The EU is failing to learn from US experience in prosecuting transnational white-collar crime by introducing financial incentives for informants — that means fewer results for prosecutors.
Athens (Brussels Morning) The most important difference between the US whistleblower legal framework and that envisaged in EU Whistleblowing Directive (2019/1937) is that the former provides potentially significant financial rewards to whistleblowers, the latter does not.
The possibility of following the US example was considered during the preparation of the Directive according to the relevant impact assessment. However, European legislators did not adopt this instrument, not least because this is an instrument absent from most EU member states. There is resistance to ‘commercialising’ whistleblowing, not least because there are serious concerns as to whether extending protection to for-profit whistleblowers is compatible with the European Court of Human Rights case law.
The legislation of Slovakia, however, does at least provide for financial rewards to whistleblowers. Moreover, the possibility for the EU member states to introduce a system of financial incentives to persons who give information on capital market abuses, such as insider dealing, unlawful disclosure of inside information and market manipulation is provided in EU law (Regulation 596/2014, Article 32 paragraph 4), although apparently this legislative option has not been picked up through national laws.
What’s more, Greece, has at least three special laws providing for financial rewards in exchange for information on crimes of tax evasion, smuggling of goods and crimes related to cultural heritage artifacts (theft, embezzlement, illicit sale, etc.). But all these legal instruments rely on secondary legislation, which has not been enacted.
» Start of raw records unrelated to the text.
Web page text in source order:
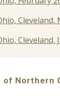
Cleveland,
Cleveland,
Northern
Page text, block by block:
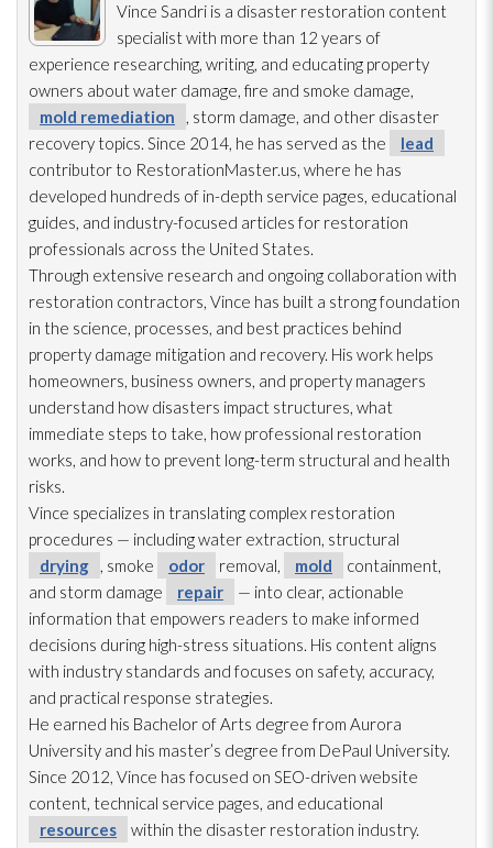
Vince Sandri is a disaster restoration content
specialist with more than 12 years of
experience researching, writing, and educating property
owners about water damage, fire and smoke damage,
mold remediation
, storm damage, and other disaster
recovery topics. Since 2014, he has served as the
lead
contributor to RestorationMaster.us, where he has
developed hundreds of in-depth service pages, educational
guides, and industry-focused articles for restoration
professionals across the United States.
Through extensive research and ongoing collaboration with
restoration contractors, Vince has built a strong foundation
in the science, processes, and best practices behind
property damage mitigation and recovery. His work helps
homeowners, business owners, and property managers
understand how disasters impact structures, what
immediate steps to take, how professional restoration
works, and how to prevent long-term structural and health
risks.
Vince specializes in translating complex restoration
procedures — including water extraction, structural
drying
, smoke odor removal, mold
containment,
and storm damage
repair
— into clear, actionable
information that empowers readers to make informed
decisions during high-stress situations. His content aligns
with industry standards and focuses on safety, accuracy,
and practical response strategies.
He earned his Bachelor of Arts degree from Aurora
University and his master’s degree from DePaul University.
Since 2012, Vince has focused on SEO-driven website
content, technical service pages, and educational
resources
within the disaster restoration industry.
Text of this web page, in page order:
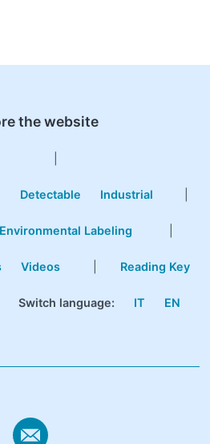
the website
Detectable Industrial
Environmental Labeling
Videos Reading Key
Switch language: IT EN
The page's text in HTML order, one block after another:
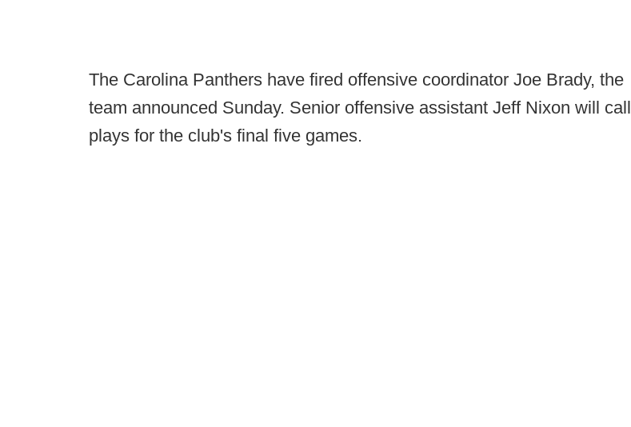
The Carolina Panthers have fired offensive coordinator Joe Brady, the
team announced Sunday. Senior offensive assistant Jeff Nixon will call
plays for the club's final five games.
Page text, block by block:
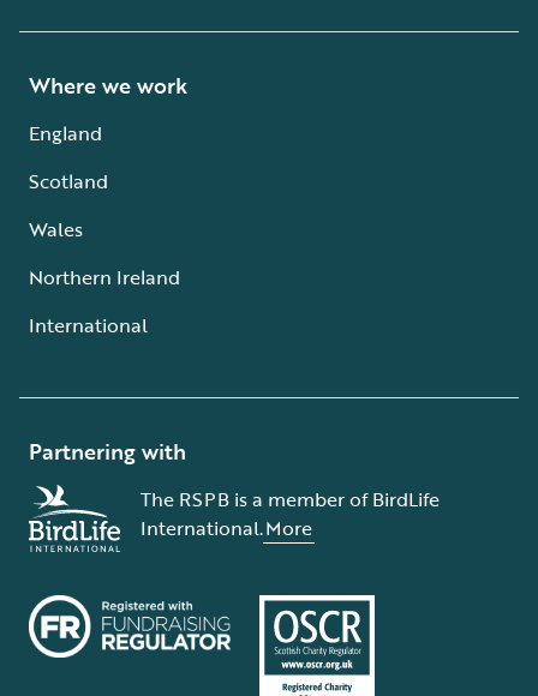
Where we work
England
Scotland
Wales
Northern Ireland
International
Partnering with
The RSPB is a member of BirdLife
International.More
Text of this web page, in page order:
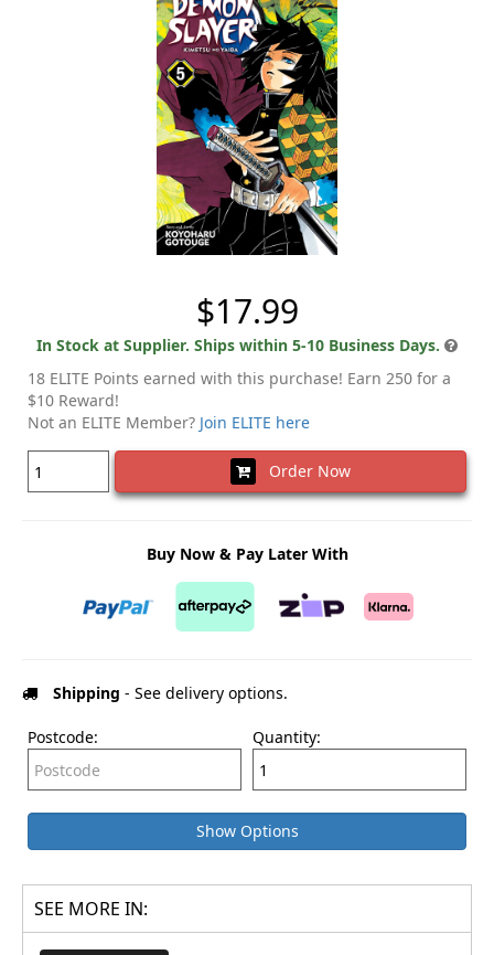
$17.99
In Stock at Supplier. Ships within 5-10 Business Days.
18 ELITE Points earned with this purchase! Earn 250 for a
$10 Reward!
Not an ELITE Member? Join ELITE here
Order Now
Buy Now & Pay Later With
Shipping - See delivery options.
Postcode: Quantity:
Show Options
SEE MORE IN:
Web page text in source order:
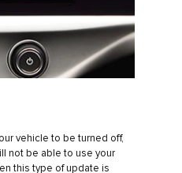
vehicle to be turned off,
not be able to use your
this type of update is
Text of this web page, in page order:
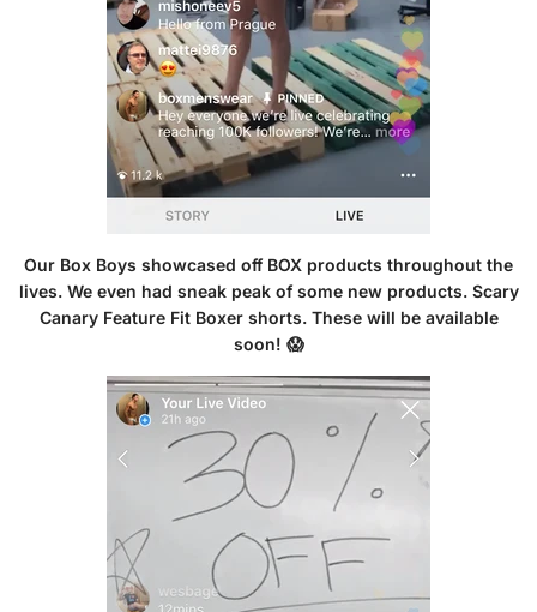
Our Box Boys showcased off BOX products throughout the
lives. We even had sneak peak of some new products. Scary
Canary Feature Fit Boxer shorts. These will be available
soon! 😱
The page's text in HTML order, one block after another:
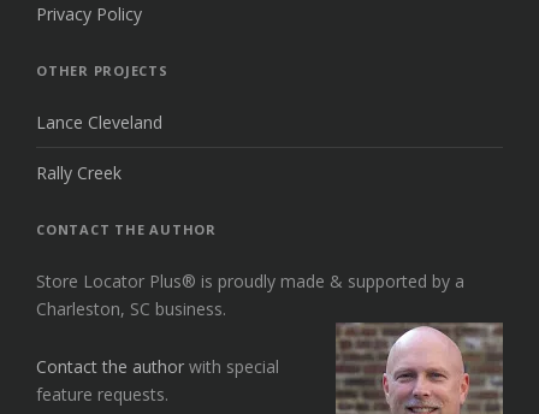
Privacy Policy
OTHER PROJECTS
Lance Cleveland
Rally Creek
CONTACT THE AUTHOR
Store Locator Plus® is proudly made & supported by a
Charleston, SC business.
Contact the author with special
feature requests.
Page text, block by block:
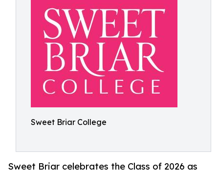
Sweet Briar College
Sweet Briar celebrates the Class of 2026 as
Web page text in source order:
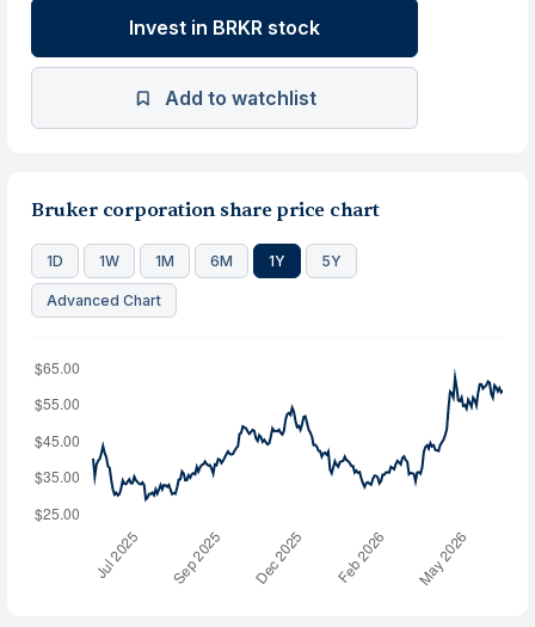
Invest in BRKR stock
Add to watchlist
Bruker corporation share price chart
1D 1W 1M 6M 1Y 5Y
Advanced Chart
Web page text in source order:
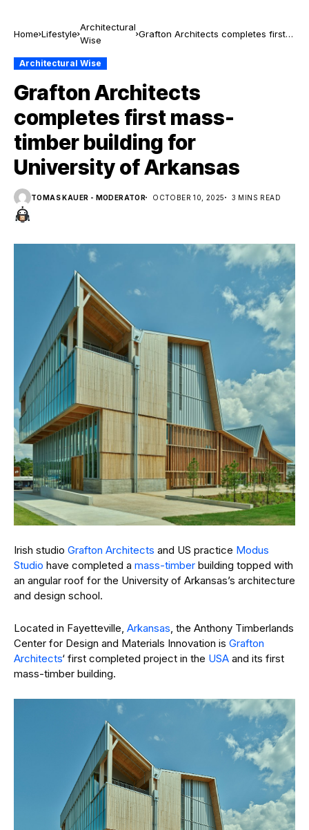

There is still a question mark over whether extending rewards is actually effective. Greek legislation allows the Minister for Citizen Protection – in charge of Home Affairs and policing – to introduce rewards for information leading to the successful prosecution of organised crime. This possibility has been used in cases related to homegrown terrorism, where a court ruled the reward was unlawful and the informer was convicted for fraud, and a case in which the information provided was redundant and suspects had already been charged.
A study published by the European Commission (2015) on policy initiatives on the fight against organised crime suggests that more EU law enforcement agencies do provide some kind of compensation to informants in organised crime investigations. This study did not identify any contradiction with European Court of Human Rights case law.
The reservations over financial rewards for whistleblowers (at least in the context of the Whistleblowing Directive) are understandable, on either historic or moral grounds. Nevertheless, rewards to whistleblowers have proven critical for the successful conclusion of various complex corruption, tax evasion, and insider trading investigations in the US.
To identify and successfully investigate and prosecute the most systemically dangerous financial and corruption crimes, a more realistic and results-driven approach could be considered in the EU, at least for very serious offences and under prosecutorial or judicial supervision. Otherwise, it should be expected that the competent authorities of the US will remain the undisputed champions of anti-bribery, market manipulation and money laundering investigations, while their European counterparts shall stay mere observers.